Define the room temperature of $n$ thermal zones as the state vector:
\begin{equation}\label{t_vector}
    \mathbf{T}(k) = \begin{bmatrix}
        T_{1}(k) & T_{2}(k) & \cdots & T_{n}(k)  
    \end{bmatrix}^\top
\end{equation}
with a dimension of $n \times 1$. Since the HVAC input is designated for each zone, the control vector has the identical dimension of $n \times 1$:
\begin{equation}\label{u_vector}
    \mathbf{u}(k) = \begin{bmatrix}
        u_{1}(k) & u_{2}(k) & \cdots & u_{n}(k)  
    \end{bmatrix}^\top
\end{equation}
Similarly, we can have the disturbance vector as:
\begin{equation}\label{w_vector}
    \mathbf{w}(k) = \begin{bmatrix}
        w_{1}(k) & w_{2}(k) & \cdots & w_{n}(k)  
    \end{bmatrix}^\top
\end{equation}
If we re-write (\ref{digital}) in state space for $n$ thermal zones using (\ref{t_vector}), (\ref{u_vector}), and (\ref{w_vector}):
\begin{equation}\label{dyn_model}
    \mathbf{T}(k+1) = \mathbf{A}_{\textrm{v}}\mathbf{T}(k) + \mathbf{B}_{\textrm{v}}\mathbf{u}(k) + \mathbf{C}_{\textrm{v}}\mathbf{w}(k),
\end{equation}
where $\mathbf{A}_{\textrm{v}} = \mathbf{I_{n\times n}} - t_s (\mathbf{A_{1}} - \mathbf{A_{2}})$, and 
\begin{equation*}
\mathbf{A_{1}} = \left(\begin{IEEEeqnarraybox*}[][c]{,c/c/c,}
 a_{12}+\cdots+a_{1n} &  & \mathbf{0}\\
& \ddots &\\
\mathbf{0}&&a_{n1}+\cdots+a_{nn-1}%
\end{IEEEeqnarraybox*}\right),
\end{equation*}
\begin{equation*}
\mathbf{A_{2}} = \left(\begin{IEEEeqnarraybox*}[][c]{,c/c/c/c,}
0 & a_{12} & \cdots & a_{1n}\\
a_{21} & 0 & \cdots & a_{2n}\\
\vdots & \vdots & \ddots & \vdots\\
a_{n1} & a_{n2} & \cdots & 0%
\end{IEEEeqnarraybox*}\right).
\end{equation*}
The coefficient matrix $\mathbf{A}_{\textrm{v}}$ represents both the previous state and the heat transfer between different zones. For brevity, we use $a_{ji} = \frac{1}{R_{ji}c_{i}}$.

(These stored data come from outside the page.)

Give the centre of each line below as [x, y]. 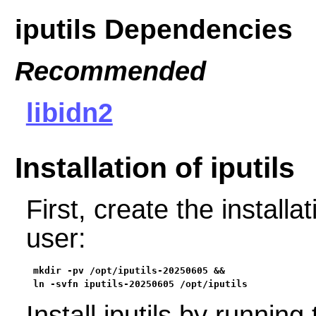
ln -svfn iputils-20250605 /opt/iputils [140, 284]
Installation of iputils [154, 168]
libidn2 [69, 113]
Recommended [110, 71]
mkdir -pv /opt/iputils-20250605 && [129, 271]
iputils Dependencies [153, 30]
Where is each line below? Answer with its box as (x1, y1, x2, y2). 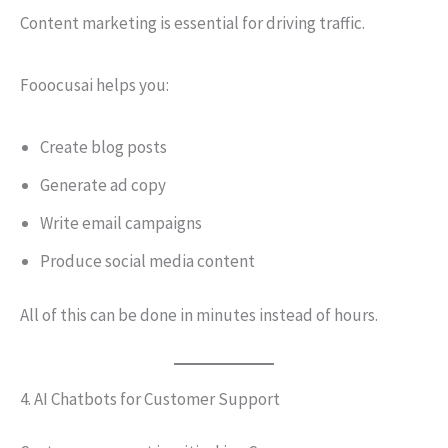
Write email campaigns (40, 212, 202, 234)
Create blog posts (40, 136, 167, 158)
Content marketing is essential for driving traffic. (20, 12, 365, 34)
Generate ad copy (40, 174, 166, 196)
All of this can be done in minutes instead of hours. (20, 303, 378, 326)
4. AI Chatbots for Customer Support (20, 387, 280, 410)
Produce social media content (40, 250, 255, 272)
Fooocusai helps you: (20, 74, 169, 96)
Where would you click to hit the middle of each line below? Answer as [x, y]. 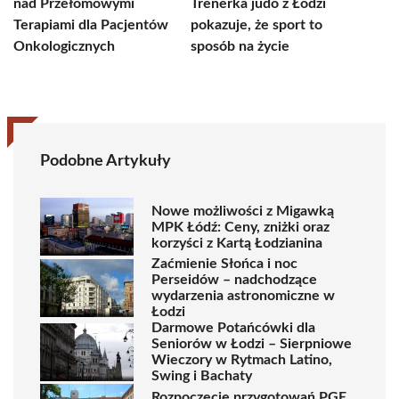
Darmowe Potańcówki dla [233, 328]
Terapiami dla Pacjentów [91, 25]
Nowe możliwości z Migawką [243, 211]
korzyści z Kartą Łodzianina [237, 243]
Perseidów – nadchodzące [234, 280]
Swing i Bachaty [202, 376]
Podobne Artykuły [106, 161]
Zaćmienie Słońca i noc [224, 264]
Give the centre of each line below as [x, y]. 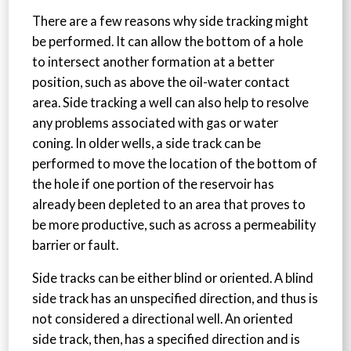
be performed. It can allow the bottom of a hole [168, 41]
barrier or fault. [76, 245]
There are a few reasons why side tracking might [171, 21]
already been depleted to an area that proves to [169, 204]
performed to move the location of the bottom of [175, 163]
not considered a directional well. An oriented [163, 319]
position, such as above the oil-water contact [161, 82]
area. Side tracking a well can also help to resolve [171, 102]
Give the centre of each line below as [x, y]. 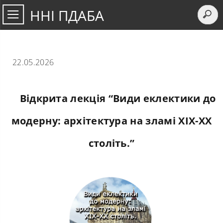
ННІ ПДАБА [67, 15]
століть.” [111, 143]
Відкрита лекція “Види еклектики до [118, 98]
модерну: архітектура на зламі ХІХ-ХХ [111, 121]
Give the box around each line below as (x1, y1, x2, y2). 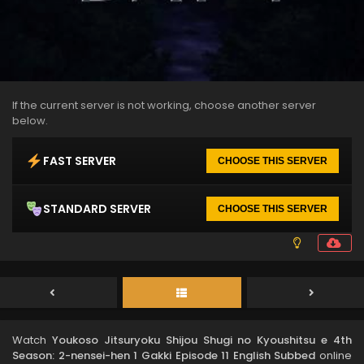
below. (12, 113, 48, 128)
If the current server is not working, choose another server (12, 97, 316, 113)
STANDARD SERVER (43, 200, 151, 217)
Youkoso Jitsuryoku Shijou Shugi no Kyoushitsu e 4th (51, 332, 352, 348)
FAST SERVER (43, 152, 116, 169)
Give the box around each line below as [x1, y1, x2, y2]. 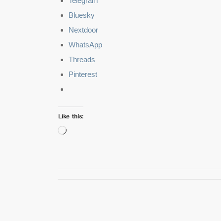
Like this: [58, 113, 84, 120]
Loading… [66, 127, 99, 136]
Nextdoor [69, 26, 99, 35]
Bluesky [69, 11, 95, 20]
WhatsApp [69, 40, 103, 49]
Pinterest [69, 70, 98, 79]
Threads [69, 55, 96, 64]
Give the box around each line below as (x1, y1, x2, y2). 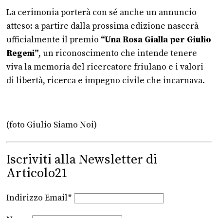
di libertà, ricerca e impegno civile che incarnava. (6, 75, 205, 86)
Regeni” (6, 48, 38, 59)
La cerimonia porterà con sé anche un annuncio (6, 7, 197, 18)
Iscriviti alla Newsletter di (6, 151, 157, 168)
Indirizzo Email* (6, 192, 74, 203)
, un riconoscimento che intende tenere (38, 48, 197, 59)
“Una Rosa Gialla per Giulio (101, 34, 211, 45)
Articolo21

Also, for the coefficient matrix $\mathbf{B}_{\textrm{v}}$ for control is a diagonal matrix as the control input for each zone only applies to the zone itself:
\begin{equation*}
\mathbf{B}_{\textrm{v}} = \left(\begin{IEEEeqnarraybox*}[][c]{,c/c/c,}
\frac{1}{c_{1}} &  & \mathbf{0}\\
& \ddots &\\
\mathbf{0}&&\frac{1}{c_{n}}%
\end{IEEEeqnarraybox*}\right).
\end{equation*}
For the disturbance term, in this work, we are only using outsider air temperature as the thermal disturbance. The influence of occupancy behaviors will be investigated in future studies. Therefore, $w(k)$ is a time-varying scalar coefficient, $T_{oa}(k)$, where the subscript $oa$ represents outside air.
As a result, the coefficient matrix $\mathbf{C}_{\textrm{v}}$ can be written as:
\begin{equation*}
    \mathbf{C}_{\textrm{v}} = \begin{bmatrix}
         & \frac{1}{R_{oa,1}c_{1}} & \cdots & \frac{1}{R_{oa,i}c_{i}} & \cdots & \frac{1}{R_{oa,n}c_{n}}
    \end{bmatrix}^\top,
\end{equation*}
where $R_{oa,i}$ represents the heat exchange between zone $i$ and outdoor weather. Note that all the thermal zones in this work are exterior zones, which means they have at least one section of the perimeter that is adjacent to the outdoor.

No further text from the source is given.